You're a gal, but your secondary sex characteristics at puberty seem underdeveloped, relatively speaking. You turn out not to be XX, but rather have a single, unpaired X chromosome (also called either "XO" or "45,X" as opposed to "46,XX") — or a second X is present but abnormal, or some single-X cells are mosaiced among XX ones. In any of those cases, you might be fertile, or maybe not, and it's called Turner (or Ullrich-Turner) syndrome.

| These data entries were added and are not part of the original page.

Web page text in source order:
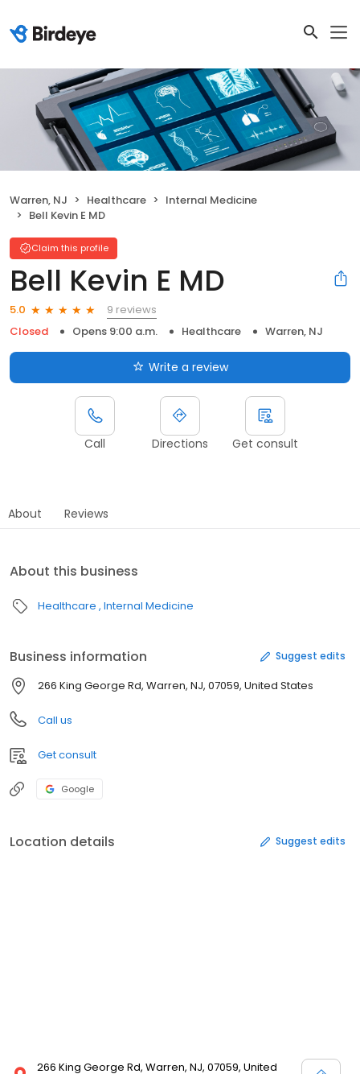
Warren, NJ Healthcare
Internal Medicine
Bell Kevin E MD
Claim this profile
Bell Kevin E MD
5.0
9 reviews
Closed
Opens 9:00 a.m. Healthcare Warren, NJ
Write a review
Call Directions Get consult
About Reviews
About this business
Healthcare Internal Medicine
Business information Suggest edits
266 King George Rd, Warren, NJ, 07059, United States
Call us
Get consult
Google
Location details Suggest edits
266 King George Rd, Warren, NJ, 07059, United
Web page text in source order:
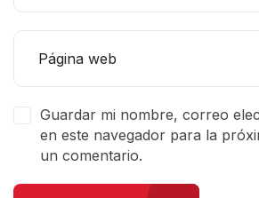
Guardar mi nombre, correo
en este navegador para la
un comentario.
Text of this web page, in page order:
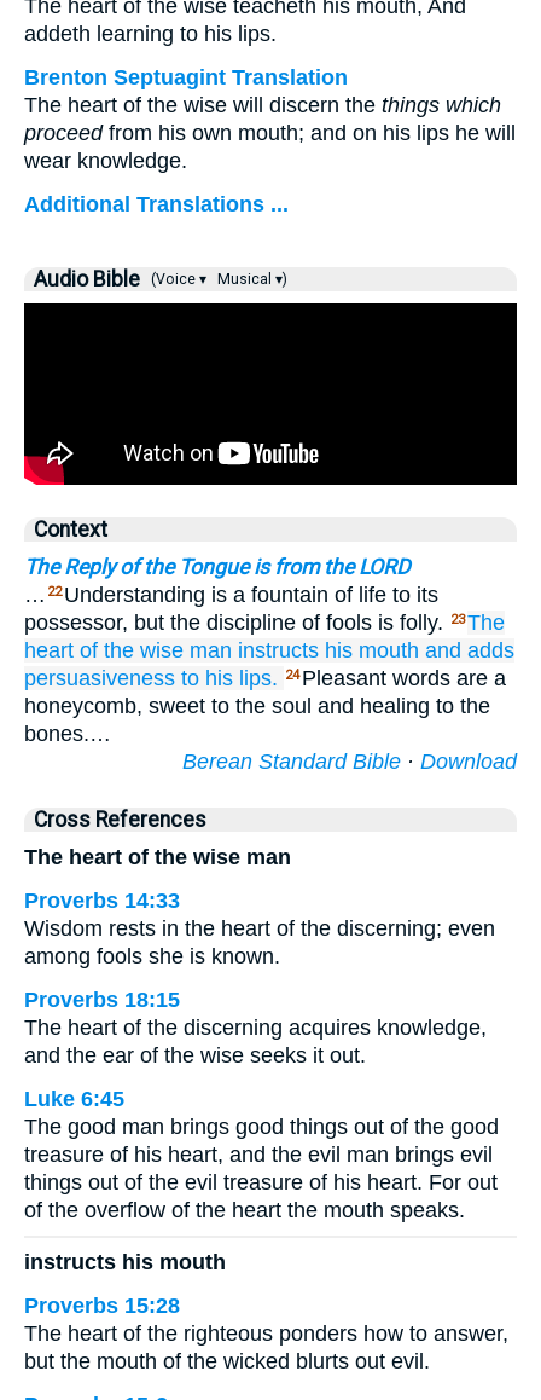
The heart of the wise teacheth his mouth, And
addeth learning to his lips.
Brenton Septuagint Translation
The heart of the wise will discern the things which
proceedfrom his own mouth; and on his lips he will
wear knowledge.
Additional Translations ...
Audio Bible (Voice ▾ Musical ▾)
Context
The Reply of the Tongue is from the LORD
… 22 Understanding is a fountain of life to its
possessor, but the discipline of fools is folly.
23The
heart of the wise man instructs his mouth and adds
persuasiveness to his lips. 24 Pleasant words are a
honeycomb, sweet to the soul and healing to the
bones.…
Berean Standard Bible · Download
Cross References
The heart of the wise man
Proverbs 14:33
Wisdom rests in the heart of the discerning; even
among fools she is known.
Proverbs 18:15
The heart of the discerning acquires knowledge,
and the ear of the wise seeks it out.
Luke 6:45
The good man brings good things out of the good
treasure of his heart, and the evil man brings evil
things out of the evil treasure of his heart. For out
of the overflow of the heart the mouth speaks.
instructs his mouth
Proverbs 15:28
The heart of the righteous ponders how to answer,
but the mouth of the wicked blurts out evil.
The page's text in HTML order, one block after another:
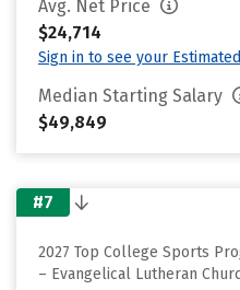
Avg. Net Price
$24,714
Sign in to see your
Median Starting Salary
$49,849
#7
2027 Top College Sports
– Evangelical Lutheran
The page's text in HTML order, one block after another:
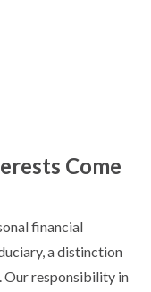
Come
financial
a distinction
Our responsibility in
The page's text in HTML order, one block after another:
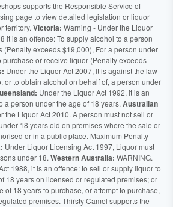
supports the Responsible Service of
page to view detailed legislation or liquor
territory. Victoria: Warning - Under the Liquor
it is an offence: To supply alcohol to a person
(Penalty exceeds $19,000), For a person under
purchase or receive liquor (Penalty exceeds
Under the Liquor Act 2007, It is against the law
or to obtain alcohol on behalf of, a person under
Under the Liquor Act 1992, it is an
a person under the age of 18 years. Australian
the Liquor Act 2010. A person must not sell or
18 years old on premises where the sale or
or in a public place. Maximum Penalty
Under Liquor Licensing Act 1997, Liquor must
under 18. Western Australia: WARNING.
1988, it is an offence: to sell or supply liquor to
18 years on licensed or regulated premises; or
of 18 years to purchase, or attempt to purchase,
premises. Thirsty Camel supports the
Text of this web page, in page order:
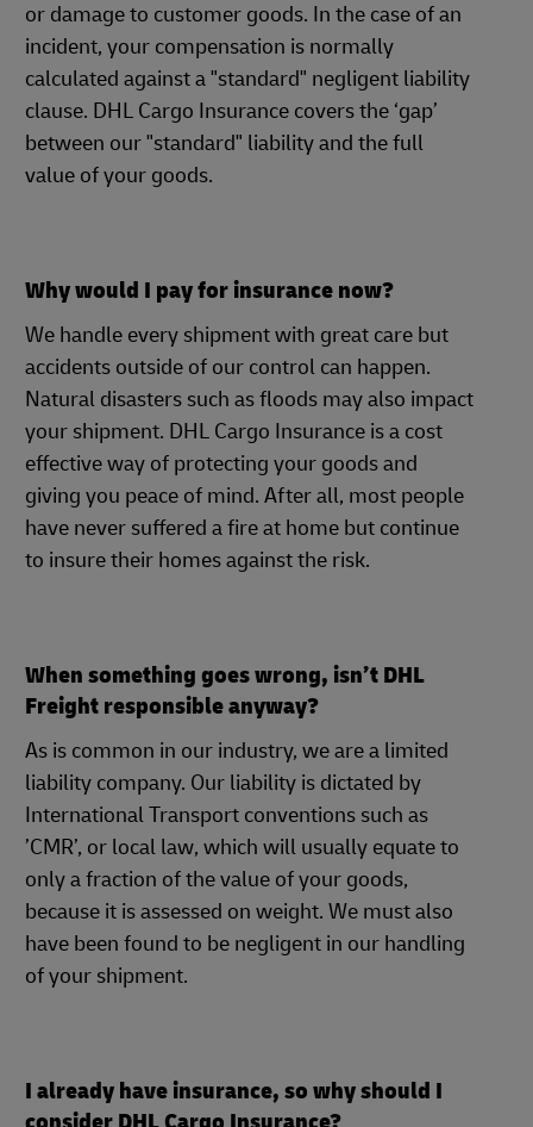
or damage to customer goods. In the case of an
incident, your compensation is normally
calculated against a "standard" negligent liability
clause. DHL Cargo Insurance covers the ‘gap’
between our "standard" liability and the full
value of your goods.
Why would I pay for insurance now?
We handle every shipment with great care but
accidents outside of our control can happen.
Natural disasters such as floods may also impact
your shipment. DHL Cargo Insurance is a cost
effective way of protecting your goods and
giving you peace of mind. After all, most people
have never suffered a fire at home but continue
to insure their homes against the risk.
When something goes wrong, isn’t DHL
Freight responsible anyway?
As is common in our industry, we are a limited
liability company. Our liability is dictated by
International Transport conventions such as
’CMR’, or local law, which will usually equate to
only a fraction of the value of your goods,
because it is assessed on weight. We must also
have been found to be negligent in our handling
of your shipment.
I already have insurance, so why should I
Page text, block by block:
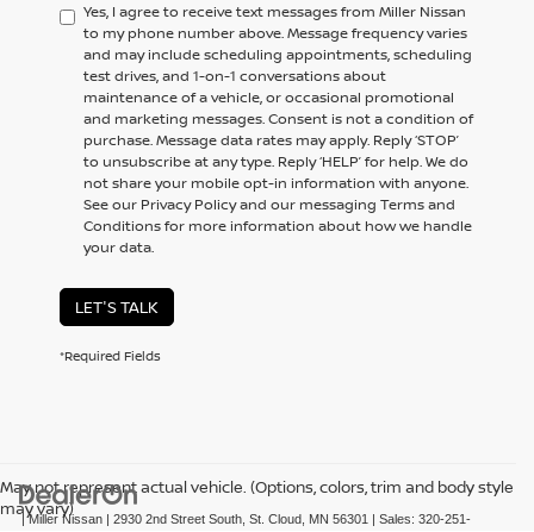
Yes, I agree to receive text messages from Miller Nissan
to my phone number above. Message frequency varies
and may include scheduling appointments, scheduling
test drives, and 1-on-1 conversations about
maintenance of a vehicle, or occasional promotional
and marketing messages. Consent is not a condition of
purchase. Message data rates may apply. Reply ‘STOP’
to unsubscribe at any type. Reply ‘HELP’ for help. We do
not share your mobile opt-in information with anyone.
See our Privacy Policy and our messaging Terms and
Conditions for more information about how we handle
your data.
LET'S TALK
*Required Fields
May not represent actual vehicle. (Options, colors, trim and body style
may vary)
| Miller Nissan | 2930 2nd Street South, St. Cloud, MN 56301 | Sales: 320-251-
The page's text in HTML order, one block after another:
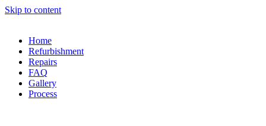
Skip to content
Home
Refurbishment
Repairs
FAQ
Gallery
Process
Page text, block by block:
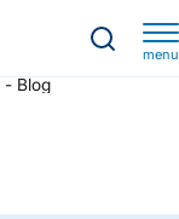
menu
- Blog
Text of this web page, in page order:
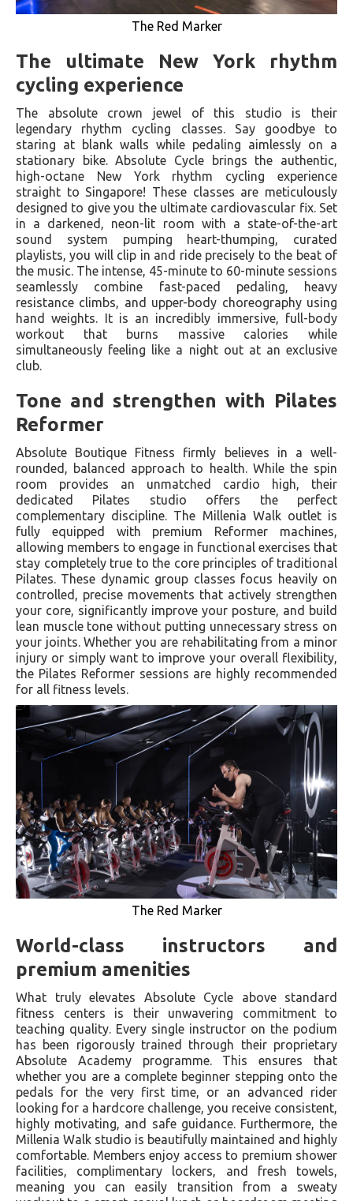
The Red Marker
The ultimate New York rhythm
cycling experience
The absolute crown jewel of this studio is their
legendary rhythm cycling classes. Say goodbye to
staring at blank walls while pedaling aimlessly on a
stationary bike. Absolute Cycle brings the authentic,
high-octane New York rhythm cycling experience
straight to Singapore! These classes are meticulously
designed to give you the ultimate cardiovascular fix. Set
in a darkened, neon-lit room with a state-of-the-art
sound system pumping heart-thumping, curated
playlists, you will clip in and ride precisely to the beat of
the music. The intense, 45-minute to 60-minute sessions
seamlessly combine fast-paced pedaling, heavy
resistance climbs, and upper-body choreography using
hand weights. It is an incredibly immersive, full-body
workout that burns massive calories while
simultaneously feeling like a night out at an exclusive
club.
Tone and strengthen with Pilates
Reformer
Absolute Boutique Fitness firmly believes in a well-
rounded, balanced approach to health. While the spin
room provides an unmatched cardio high, their
dedicated Pilates studio offers the perfect
complementary discipline. The Millenia Walk outlet is
fully equipped with premium Reformer machines,
allowing members to engage in functional exercises that
stay completely true to the core principles of traditional
Pilates. These dynamic group classes focus heavily on
controlled, precise movements that actively strengthen
your core, significantly improve your posture, and build
lean muscle tone without putting unnecessary stress on
your joints. Whether you are rehabilitating from a minor
injury or simply want to improve your overall flexibility,
the Pilates Reformer sessions are highly recommended
for all fitness levels.
The Red Marker
World-class instructors and
premium amenities
What truly elevates Absolute Cycle above standard
fitness centers is their unwavering commitment to
teaching quality. Every single instructor on the podium
has been rigorously trained through their proprietary
Absolute Academy programme. This ensures that
whether you are a complete beginner stepping onto the
pedals for the very first time, or an advanced rider
looking for a hardcore challenge, you receive consistent,
highly motivating, and safe guidance. Furthermore, the
Millenia Walk studio is beautifully maintained and highly
comfortable. Members enjoy access to premium shower
facilities, complimentary lockers, and fresh towels,
meaning you can easily transition from a sweaty

You may be unsurprised to hear that babies also sometimes end up with mixed sexual characteristics caused by fetal conditions (e.g., Mom was prescribed a progestin-based medicine such as Danazol, a testosterone-related hormone once prescribed to treat endometriosis), or for no identifiable reason. Traditionally, obstetricians tend to pick a sex and use neonatal surgery to converge the baby towards it — something more common than people realize, as nobody wants to talk about it — yet another contentious, opinion-soaked issue I'm carefully avoiding. (But, anyway, the point is: Are you sure you're not a man, or a woman, primarily because a scalpel made you that way?)